▶ _WHAT THE EXERCISE ASKS_:
What you copy should be the lines from the one with "Lack of portablity (48, 61)" through the end of the entries, word for word. Omit the pictures.

▶ _DATA FOR THIS TASK_:
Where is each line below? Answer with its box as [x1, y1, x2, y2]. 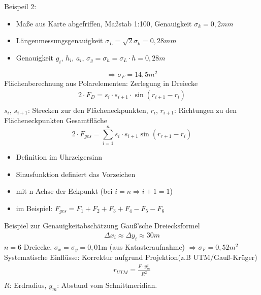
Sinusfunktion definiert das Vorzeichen [16, 168, 136, 179]
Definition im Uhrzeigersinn [16, 151, 102, 162]
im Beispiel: [16, 202, 53, 213]
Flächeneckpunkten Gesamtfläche [4, 115, 107, 126]
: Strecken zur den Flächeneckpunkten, [28, 104, 148, 115]
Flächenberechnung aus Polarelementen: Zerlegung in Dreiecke [4, 78, 198, 88]
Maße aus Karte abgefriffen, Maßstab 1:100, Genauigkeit [16, 18, 192, 28]
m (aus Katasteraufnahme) [101, 241, 185, 252]
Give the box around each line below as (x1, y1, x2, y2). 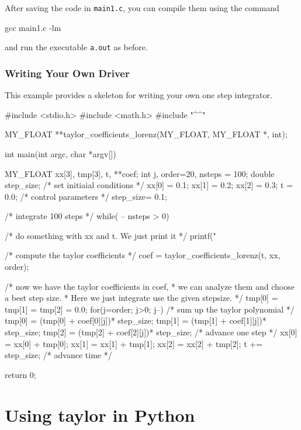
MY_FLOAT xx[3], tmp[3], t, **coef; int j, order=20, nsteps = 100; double (5, 167, 275, 179)
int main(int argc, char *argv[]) (5, 147, 116, 159)
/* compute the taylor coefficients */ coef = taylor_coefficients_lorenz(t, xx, (5, 249, 281, 261)
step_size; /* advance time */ (5, 349, 112, 361)
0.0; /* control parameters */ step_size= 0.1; (5, 190, 167, 202)
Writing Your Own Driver (5, 65, 130, 80)
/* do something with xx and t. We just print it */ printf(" (5, 229, 216, 241)
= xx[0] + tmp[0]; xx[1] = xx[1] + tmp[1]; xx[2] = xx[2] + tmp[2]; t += (5, 337, 263, 349)
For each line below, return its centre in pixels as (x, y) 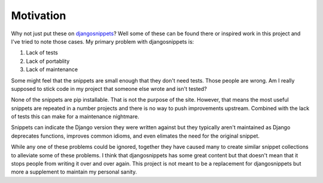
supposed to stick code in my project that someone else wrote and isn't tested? (109, 89)
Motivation (39, 16)
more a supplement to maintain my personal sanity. (74, 172)
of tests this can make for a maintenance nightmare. (75, 117)
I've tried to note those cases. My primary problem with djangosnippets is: (103, 41)
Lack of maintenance (52, 69)
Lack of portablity (48, 61)
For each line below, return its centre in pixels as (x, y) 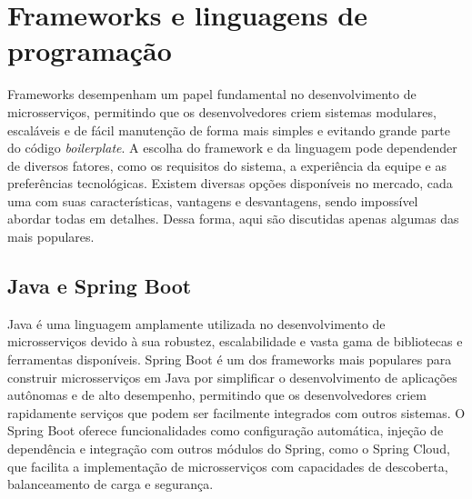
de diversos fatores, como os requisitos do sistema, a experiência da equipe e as (227, 165)
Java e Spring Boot (100, 286)
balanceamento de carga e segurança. (110, 484)
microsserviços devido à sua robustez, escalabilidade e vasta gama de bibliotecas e (235, 341)
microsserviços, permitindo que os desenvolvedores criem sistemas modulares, (222, 111)
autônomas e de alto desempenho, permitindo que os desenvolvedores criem (217, 395)
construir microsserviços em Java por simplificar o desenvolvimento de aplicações (232, 377)
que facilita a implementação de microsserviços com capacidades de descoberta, (228, 466)
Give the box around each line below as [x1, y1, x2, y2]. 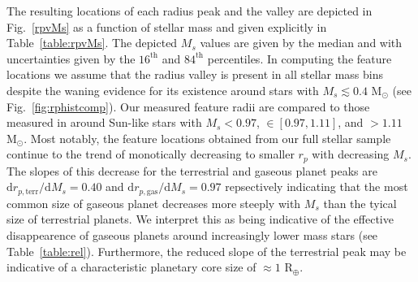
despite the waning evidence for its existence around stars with [6, 81, 319, 98]
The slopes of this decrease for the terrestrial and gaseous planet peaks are [6, 162, 377, 179]
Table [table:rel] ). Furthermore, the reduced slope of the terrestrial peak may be [6, 242, 407, 259]
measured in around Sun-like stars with [6, 114, 202, 131]
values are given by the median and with [200, 34, 403, 51]
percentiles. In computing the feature [207, 50, 392, 67]
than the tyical [323, 194, 397, 211]
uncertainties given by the [6, 50, 136, 67]

▶ _ANSWER SPACE_:
Lack of portablity (48, 61)
For each line below, return its centre in pixels as (x, y) 
de diversos fatores, como os requisitos do sistema, a experiência da equipe e as (227, 165)
Java e Spring Boot (100, 286)
balanceamento de carga e segurança. (110, 484)
microsserviços devido à sua robustez, escalabilidade e vasta gama de bibliotecas e (235, 341)
microsserviços, permitindo que os desenvolvedores criem sistemas modulares, (222, 111)
autônomas e de alto desempenho, permitindo que os desenvolvedores criem (217, 395)
construir microsserviços em Java por simplificar o desenvolvimento de aplicações (232, 377)
que facilita a implementação de microsserviços com capacidades de descoberta, (228, 466)
Give the box around each line below as [x1, y1, x2, y2]. 
despite the waning evidence for its existence around stars with [6, 81, 319, 98]
The slopes of this decrease for the terrestrial and gaseous planet peaks are [6, 162, 377, 179]
Table [table:rel] ). Furthermore, the reduced slope of the terrestrial peak may be [6, 242, 407, 259]
measured in around Sun-like stars with [6, 114, 202, 131]
values are given by the median and with [200, 34, 403, 51]
percentiles. In computing the feature [207, 50, 392, 67]
than the tyical [323, 194, 397, 211]
uncertainties given by the [6, 50, 136, 67]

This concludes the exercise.